- Born: December 18, 1978 (age 47) Malang, East Java, Indonesia
- Occupations: Actress; model; singer;
- Years active: 1992–2024
- Musical career
- Genres: Alternative rock;
- Instruments: Vocal; Guitar;
- Label: Aquarius Musikindo

= Cindy Fatika Sari =

Cindy Fatika Sari (born December 18, 1978) is an Indonesian-born Canadian retired actress, model, and singer-songwriter who was active in the Indonesian entertainment industry. After retiring in 2024, she moved to Edmonton and later acquired Canadian citizenship.

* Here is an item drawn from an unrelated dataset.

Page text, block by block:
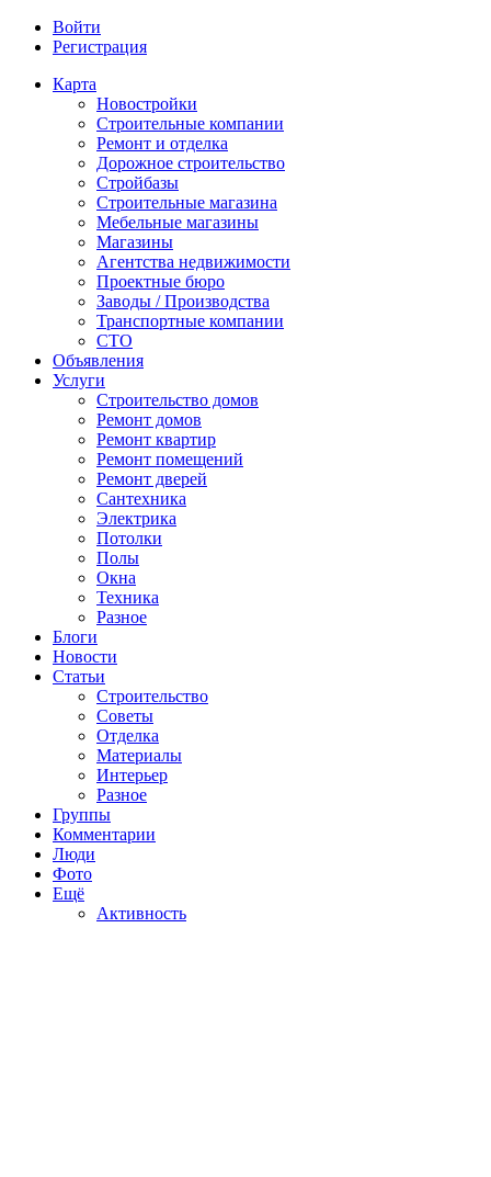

== Early life and career ==
Sari was born in Malang, East Java on December 18, 1978. She obtained a degree in Video Production at the Art Institute of Dallas.

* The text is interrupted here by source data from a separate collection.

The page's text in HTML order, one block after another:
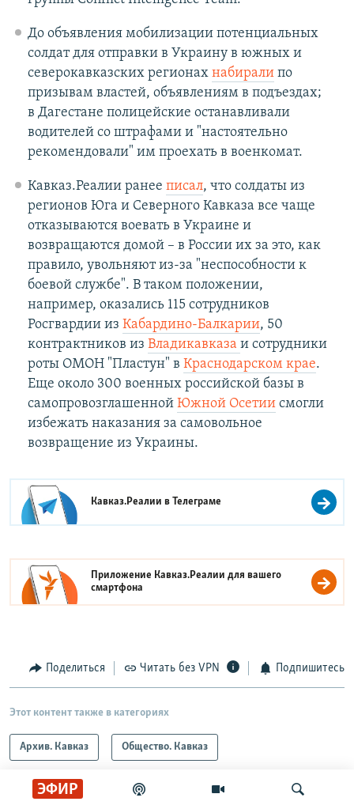
ЭФИР
До объявления мобилизации потенциальных
солдат для отправки в Украину в южных и
северокавказских регионах набиралипо
призывам властей, объявлениям в подъездах;
в Дагестане полицейские останавливали
водителей со штрафами и "настоятельно
рекомендовали" им проехать в военкомат.
Кавказ.Реалии ранее писал, что солдаты из
регионов Юга и Северного Кавказа все чаще
отказываются воевать в Украине и
возвращаются домой – в России их за это, как
правило, увольняют из-за "неспособности к
боевой службе". В таком положении,
например, оказались 115 сотрудников
Росгвардии из Кабардино-Балкарии, 50
контрактников из Владикавказа и сотрудники
роты ОМОН "Пластун" в Краснодарском крае.
Еще около 300 военных российской базы в
самопровозглашенной Южной Осетиисмогли
избежать наказания за самовольное
возвращение из Украины.
Кавказ.Реалии вТелеграме
Приложение Кавказ.Реалии для вашего
смартфона
Поделиться Читать без VPN Подпишитесь
Этот контент также в категориях
Архив. Кавказ Общество. Кавказ

Sari started her career in entertainment by participating in and winning the Gadis Sampul 1992 competition.

In 2002, Sari entered the music industry with the release of her solo album Kala Kunanti, under the Aquarius Musikindo label. In 2005, she released her second album A Gift from Heaven.

== Personal life ==
Sari married Tengku Firmansyah on 11 March 1999. On 27 March, 2000, she gave birth to their daughter Tengku Syaira Anataya. On December 6, 2003, she gave birth to their twins Tengku Omar Atalla and Tengku Kianu Zimraan.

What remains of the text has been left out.